Apr 30, 2026 · 10 min read

How to Run IBM Granite 4.1 Locally — Ollama, vLLM, and llama.cpp Setup (2026)

Some links in this article are affiliate links. We earn a commission at no extra cost to you when you purchase through them. Full disclosure.

Granite 4.1 is one of the easiest high-quality models to run locally. The 8B instruct variant needs about 5 GB of VRAM, fits on any modern GPU or Apple Silicon Mac, and scores 87.2 on HumanEval — matching models four times its size. The 3B runs on a Raspberry Pi. The 30B fits on a single RTX 4090 with FP8 quantization.
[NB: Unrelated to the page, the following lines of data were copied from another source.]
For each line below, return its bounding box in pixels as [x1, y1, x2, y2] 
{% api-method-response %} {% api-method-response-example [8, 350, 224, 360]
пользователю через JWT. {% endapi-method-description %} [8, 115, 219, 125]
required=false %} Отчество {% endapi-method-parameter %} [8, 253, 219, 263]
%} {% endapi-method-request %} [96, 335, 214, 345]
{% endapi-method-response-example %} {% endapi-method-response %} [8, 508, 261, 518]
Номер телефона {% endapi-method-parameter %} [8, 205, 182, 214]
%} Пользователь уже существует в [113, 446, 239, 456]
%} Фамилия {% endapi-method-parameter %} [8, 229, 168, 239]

This guide covers every local deployment option: Ollama for quick setup, vLLM for production serving, and llama.cpp for maximum hardware flexibility. Plus cloud GPU alternatives when local hardware is not enough.
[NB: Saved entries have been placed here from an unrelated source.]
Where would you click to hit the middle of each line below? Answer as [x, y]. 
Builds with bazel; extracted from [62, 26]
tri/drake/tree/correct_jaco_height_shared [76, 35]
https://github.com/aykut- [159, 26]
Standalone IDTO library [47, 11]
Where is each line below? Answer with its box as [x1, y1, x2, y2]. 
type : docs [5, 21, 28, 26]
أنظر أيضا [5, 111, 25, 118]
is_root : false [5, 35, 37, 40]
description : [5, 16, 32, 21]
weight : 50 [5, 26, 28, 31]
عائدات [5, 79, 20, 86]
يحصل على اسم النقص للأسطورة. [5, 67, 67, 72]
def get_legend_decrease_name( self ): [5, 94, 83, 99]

For a full overview of what Granite 4.1 is and how it compares to competitors, start with the Granite 4.1 complete guide.

Hardware requirements

Before choosing a deployment method, check what you need:

Model	Parameters	VRAM (FP16)	VRAM (FP8)	VRAM (Q4)	RAM (CPU)	Context
Granite 4.1 3B	3B	~6 GB	~3 GB	~2 GB	4 GB	128K
Granite 4.1 8B	8B	~16 GB	~8 GB	~5 GB	10 GB	512K
Granite 4.1 30B	30B	~60 GB	~30 GB	~18 GB	36 GB	512K

These are model weight sizes. Actual memory usage increases with context length — the KV cache for 512K tokens adds significant overhead. For practical use:

3B — Any laptop, any Mac, most phones. 4 GB total RAM is enough.
8B at Q4 — RTX 3060 (12 GB), RTX 4060 (8 GB), any Apple Silicon Mac with 8 GB+.
8B at FP16 — RTX 4090 (24 GB), Mac with 16 GB+, or any GPU with 16 GB+ VRAM.
30B at FP8 — RTX 4090 (24 GB) is tight, RTX 5090 (32 GB) comfortable. Mac with 32 GB+.
30B at Q4 — RTX 4090 fits it. Mac with 32 GB unified memory works well.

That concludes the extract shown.